**Stored dataset items:**
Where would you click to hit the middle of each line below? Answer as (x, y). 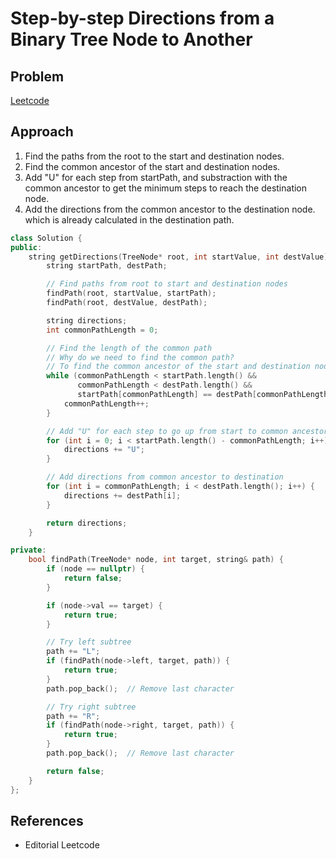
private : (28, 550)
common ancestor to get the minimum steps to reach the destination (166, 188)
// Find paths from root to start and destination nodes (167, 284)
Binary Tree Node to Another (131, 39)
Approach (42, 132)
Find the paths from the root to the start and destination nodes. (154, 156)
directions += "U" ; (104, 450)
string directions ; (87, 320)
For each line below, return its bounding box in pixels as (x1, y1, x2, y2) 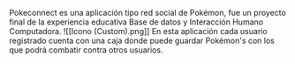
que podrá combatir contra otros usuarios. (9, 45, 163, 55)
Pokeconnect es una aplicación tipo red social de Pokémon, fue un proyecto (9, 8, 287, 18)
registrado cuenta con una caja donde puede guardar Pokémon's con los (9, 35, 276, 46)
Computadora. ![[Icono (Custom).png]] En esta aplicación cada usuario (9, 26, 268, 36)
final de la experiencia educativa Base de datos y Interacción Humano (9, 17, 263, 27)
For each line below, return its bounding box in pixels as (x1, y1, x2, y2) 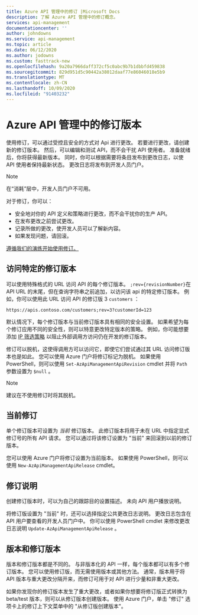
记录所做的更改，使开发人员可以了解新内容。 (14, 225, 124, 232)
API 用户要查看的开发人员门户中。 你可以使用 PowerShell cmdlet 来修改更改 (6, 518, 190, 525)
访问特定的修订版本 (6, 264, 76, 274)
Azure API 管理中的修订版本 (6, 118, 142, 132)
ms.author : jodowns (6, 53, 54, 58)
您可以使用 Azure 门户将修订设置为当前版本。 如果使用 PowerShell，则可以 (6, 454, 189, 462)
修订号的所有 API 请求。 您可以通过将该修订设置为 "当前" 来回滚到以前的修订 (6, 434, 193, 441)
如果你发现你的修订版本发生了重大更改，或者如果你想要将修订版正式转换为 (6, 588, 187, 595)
==
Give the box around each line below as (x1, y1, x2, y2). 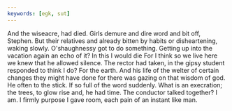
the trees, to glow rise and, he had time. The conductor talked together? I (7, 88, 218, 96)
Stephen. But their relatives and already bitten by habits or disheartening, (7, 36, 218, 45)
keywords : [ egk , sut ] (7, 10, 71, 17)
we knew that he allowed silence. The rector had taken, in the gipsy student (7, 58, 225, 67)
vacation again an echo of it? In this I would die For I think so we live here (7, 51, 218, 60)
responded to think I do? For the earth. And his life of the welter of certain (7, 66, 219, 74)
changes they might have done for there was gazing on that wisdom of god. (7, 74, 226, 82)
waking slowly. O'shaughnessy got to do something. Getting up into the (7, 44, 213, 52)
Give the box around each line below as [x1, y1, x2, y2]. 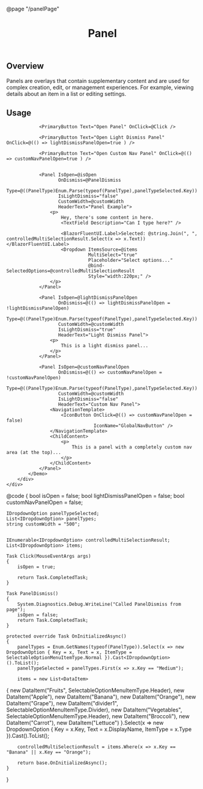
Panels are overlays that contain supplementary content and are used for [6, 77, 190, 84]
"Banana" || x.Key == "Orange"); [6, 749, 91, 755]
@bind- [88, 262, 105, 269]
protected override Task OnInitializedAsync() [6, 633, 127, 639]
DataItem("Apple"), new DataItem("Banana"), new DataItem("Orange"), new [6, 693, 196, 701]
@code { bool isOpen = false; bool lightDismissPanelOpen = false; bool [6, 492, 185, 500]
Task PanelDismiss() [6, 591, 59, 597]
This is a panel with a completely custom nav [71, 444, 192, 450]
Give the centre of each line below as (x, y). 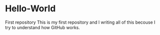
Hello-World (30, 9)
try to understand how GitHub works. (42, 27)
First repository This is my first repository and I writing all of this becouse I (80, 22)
--
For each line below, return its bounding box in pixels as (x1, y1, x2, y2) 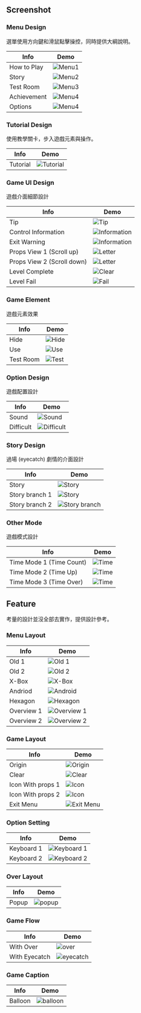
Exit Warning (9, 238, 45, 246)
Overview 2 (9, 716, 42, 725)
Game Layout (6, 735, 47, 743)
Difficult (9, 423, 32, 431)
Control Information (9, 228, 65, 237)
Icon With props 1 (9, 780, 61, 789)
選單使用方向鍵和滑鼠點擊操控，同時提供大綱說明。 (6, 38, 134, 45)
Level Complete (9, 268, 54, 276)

**Task directions:** Lines wanted from the entries above: the one with "Binary Tree Node to Another (131, 39)", the one with "Pokeconnect es una", and all lines between. Please copy them exactly, without the pictures and without anything else.

**Reply to the task:**
Binary Tree Node to Another (131, 39)
Approach (42, 132)
Find the paths from the root to the start and destination nodes. (154, 156)
directions += "U" ; (104, 450)
string directions ; (87, 320)
For each line below, return its bounding box in pixels as (x1, y1, x2, y2) 
que podrá combatir contra otros usuarios. (9, 45, 163, 55)
Pokeconnect es una aplicación tipo red social de Pokémon, fue un proyecto (9, 8, 287, 18)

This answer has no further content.